In November 2012, Lonerism won the 2012 J Award for Australian Album of the Year. It was the second time Tame Impala had won the award, after also winning it for their debut album, Innerspeaker, in 2010. They are the first band to win the J Award more than once. In January 2013, Lonerism was selected by Rolling Stone for the 2012 Album of the Year award after the band also won the award in 2011 for Innerspeaker. It was also announced as album of the year by UK magazine NME. Additionally, Lonerism was voted number one overall by Rolling Stone, Triple J, NME, Filter, Urban Outfitters, FasterLouder and Obscure Sound's 2012 Album of the Year polls. Lonerism became the first Australian album to win NME's album of the year. "Elephant" and "Feels Like We Only Go Backwards" appeared at numbers 7 and 9, respectively, in Triple J's Hottest 100 for 2012.

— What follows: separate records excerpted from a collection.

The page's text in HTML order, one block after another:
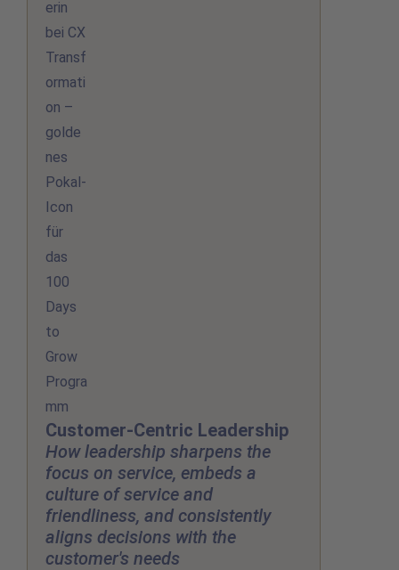
Customer-Centric Leadership
How leadership sharpens the
focus on service, embeds a
culture of service and
friendliness, and consistently
aligns decisions with the
customer's needs
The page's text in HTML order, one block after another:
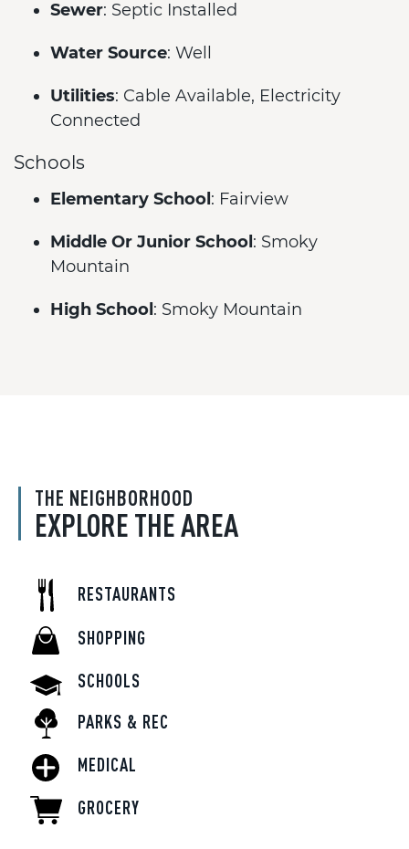
Sewer: Septic Installed
Water Source: Well
Utilities: Cable Available, Electricity
Connected
Schools
Elementary School : Fairview
Middle Or Junior School : Smoky
Mountain
High School : Smoky Mountain
THE NEIGHBORHOOD
EXPLORE THE AREA
RESTAURANTS
SHOPPING
SCHOOLS
PARKS & REC
MEDICAL
GROCERY
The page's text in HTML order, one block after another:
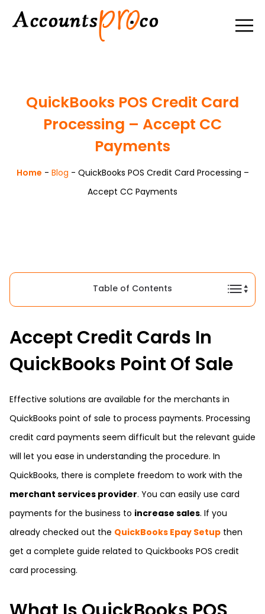
QuickBooks POS Credit Card
Processing – Accept CC
Payments
Home - Blog - QuickBooks POS Credit Card Processing –
Accept CC Payments
Table of Contents
Accept Credit Cards In
QuickBooks Point Of Sale
Effective solutions are available for the merchants in
QuickBooks point of sale to process payments. Processing
credit card payments seem difficult but the relevant guide
will let you ease in understanding the procedure. In
QuickBooks, there is complete freedom to work with the
merchant services provider. You can easily use card
payments for the business to increase sales. If you
already checked out the QuickBooks Epay Setup then
get a complete guide related to Quickbooks POS credit
card processing.
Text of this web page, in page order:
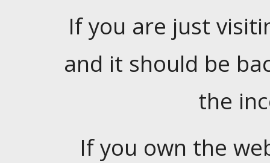
If you are just
and it should be
the
If you own the

The band began an international tour in 2012 through 2013, supported by the Growl. During this tour, they played major festivals such as Coachella and Sasquatch Festival, and appeared on Late Night with Jimmy Fallon. For this tour, Watson switched from drums to keyboards, and Parker recruited Julien Barbagallo on drums. In September 2012, Tame Impala's first US feature appeared on the cover of the publication The Fader, in its 82nd issue.

On 18 May 2013, it was announced via Facebook that Allbrook would leave the band to focus on other musical endeavours, and that Cam Avery of Pond and The Growl would take his place. Allbrook played his final gig with the band on their last Australian tour date of 2013 at Perth's Belvoir Amphitheatre, the same venue that Allbrook played his first gig with the band at in 2008. As a farewell gesture, the band played a cover of Outkast's "Prototype".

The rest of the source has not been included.